Importantly, after you launch the function, a map will appear on the screen. To start using the program, maximize the map, click on its top left and then bottom right corners, then hit Enter (see Fig. 3).
Validation of the fixation map area when using iMap
Output
iMap creates .tif pictures of the single and difference fixation maps, called dataset1picedge.tiff, dataset2picedge.tiff, and diffpicedge.tiff, respectively. These maps can be merged with a background picture. They display the significant areas based on a Pixel test. iMap also creates. tif pictures of the scales of the Z-scored fixation measures, called dataset1map.tif, dataset1map.tif, and Zdiffmap.tif, respectively.
In addition, iMap generates .txt files with global eyetracking measures for both datasets (called eyebasicdataset1.txt and eyebasicdataset2.txt). The columns in these files are the number of fixations, the total fixation duration (in seconds), the mean fixation duration (in seconds), the path length (in pixels), and the mean saccade length (in pixels).

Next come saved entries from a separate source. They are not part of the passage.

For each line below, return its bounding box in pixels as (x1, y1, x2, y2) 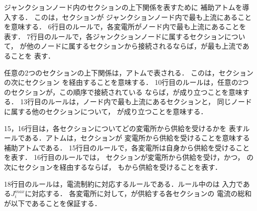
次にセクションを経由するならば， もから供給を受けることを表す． (4, 161, 222, 172)
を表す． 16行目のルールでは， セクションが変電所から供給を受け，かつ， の (4, 152, 254, 162)
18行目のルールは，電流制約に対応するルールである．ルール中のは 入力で (4, 178, 243, 189)
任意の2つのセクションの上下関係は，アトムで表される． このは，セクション (4, 67, 254, 77)
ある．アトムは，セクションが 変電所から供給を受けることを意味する (24, 133, 250, 143)
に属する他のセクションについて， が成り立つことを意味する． (4, 106, 208, 116)
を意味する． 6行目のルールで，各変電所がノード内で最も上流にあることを (4, 21, 247, 32)
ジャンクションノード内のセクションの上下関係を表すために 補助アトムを (4, 2, 243, 12)
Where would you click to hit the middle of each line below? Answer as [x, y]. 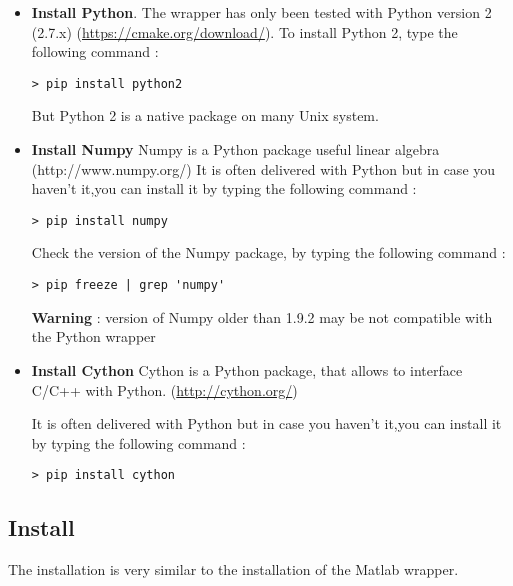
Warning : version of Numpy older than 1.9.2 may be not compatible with [262, 316]
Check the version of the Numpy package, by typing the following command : [268, 252]
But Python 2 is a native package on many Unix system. [205, 115]
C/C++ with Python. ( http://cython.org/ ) [164, 389]
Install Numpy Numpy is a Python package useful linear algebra [235, 149]
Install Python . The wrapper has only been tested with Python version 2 [261, 12]
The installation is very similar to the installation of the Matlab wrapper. [233, 569]
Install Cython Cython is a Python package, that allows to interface [247, 369]
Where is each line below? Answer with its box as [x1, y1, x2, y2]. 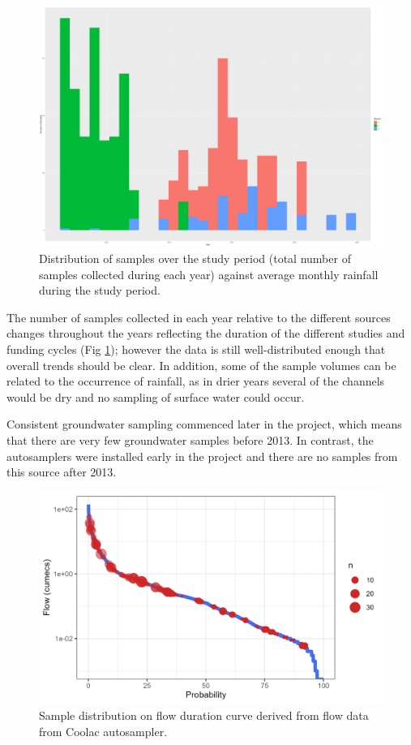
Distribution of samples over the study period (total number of [39, 250, 351, 267]
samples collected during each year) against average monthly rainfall [39, 265, 379, 282]
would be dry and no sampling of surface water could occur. [6, 388, 305, 405]
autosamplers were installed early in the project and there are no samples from [6, 447, 398, 464]
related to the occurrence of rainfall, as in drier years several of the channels [6, 372, 385, 390]
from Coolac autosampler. [39, 722, 168, 739]
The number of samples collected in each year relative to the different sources [6, 308, 391, 325]
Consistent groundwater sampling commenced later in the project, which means [6, 416, 402, 433]
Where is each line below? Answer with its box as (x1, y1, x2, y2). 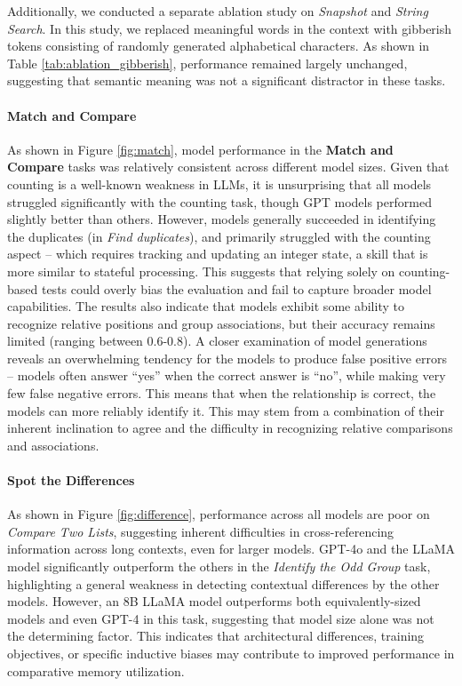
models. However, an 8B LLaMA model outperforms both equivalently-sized (7, 592, 421, 610)
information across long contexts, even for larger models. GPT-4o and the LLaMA (7, 539, 456, 558)
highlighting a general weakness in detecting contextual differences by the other (7, 574, 440, 593)
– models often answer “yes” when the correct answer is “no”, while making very (7, 366, 446, 385)
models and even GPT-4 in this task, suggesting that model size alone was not (7, 609, 434, 627)
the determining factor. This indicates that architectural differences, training (7, 626, 425, 645)
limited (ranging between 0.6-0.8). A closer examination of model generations (7, 331, 427, 350)
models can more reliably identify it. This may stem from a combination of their (7, 401, 444, 419)

The lines correspond to the raw data files (participants, sessions). iMap also creates a text file called Zscore.txt that includes the mean Z scores in the significant area for (in respective columns) Dataset 1, Dataset 2, Dataset 1 in Areas 1 and 2 (the areas in which the fixation durations are significantly longer for Datasets 1 and 2, respectively), and Dataset 2 in Areas 1 and 2.
iMap also produces a .txt file with Cohen’s d values (Cohen, 1988) for both datasets in Areas 1 and 2. This file is called cohend.txt. Finally, imap creates .txt files with the eyetracking data in both the significant areas and the rest of the picture. These files are called eyeareadataset1.txt and eyeareadataset2.txt and are organized in the following way: mean fixation duration for Area 1, then for Area 2, then for the rest of the picture. Path length, total fixation duration, and number of fixations are also organized according to the same logic.
Examples
For convenience, iMap and the supporting functions have been copied to each of the folders in these examples.
Example 1
Example 1 uses a subset of data from Caldara et al. (2010).
In this experiment, East Asian (EA) and Western Caucasian (WC) participants performed an old–new task on EA and WC faces. The stimuli came from the KDEF (Lundqvist et al., 1998) and the Asian Face Image Database (Bang, Kim, & Choi, 2001). Presentation was gaze contingent, with a 2°, 5°, or 8° Gaussian aperture around the fixation location. For this example, the aperture size is 8°. A central fixation cross was presented before each trial, then the 382 x 390 pixel stimulus was randomly placed on an 800 x 600 screen. Eye position was recorded every 8 ms with MATLAB. We then extracted fixations and saccades (with a custom-made MATLAB script) by using the same filter parameters as the EyeLink software: saccade velocity threshold = 30°/s; saccade acceleration threshold = 9,500°/s.
The data in this example are in .mat files (called data1.mat, data2.mat, . . . ), and the matrices are named “summary.”
The 1st contrast aims at comparing the respective eye movement strategies deployed by WC [2 3 8 12 13 18] versus EA [22 23 24 32 33 34] observers when learning human faces (WC and EA face stimuli for both groups). The values for maptype and firstfix were 1, so the fixation duration maps were generated and the first fixation of each trial was included in the analysis. (Note that the position of the stimulus was randomized on the screen.) The iMap function could then be executed by typing
imap (382, 390, 6, 7, 5, 1, [2 3 8 12 13 18], [22 23 24 32 33 34], 10, 1, 1, 'facebackground.tif').
The statistical fixation maps produced are shown in Fig. 4.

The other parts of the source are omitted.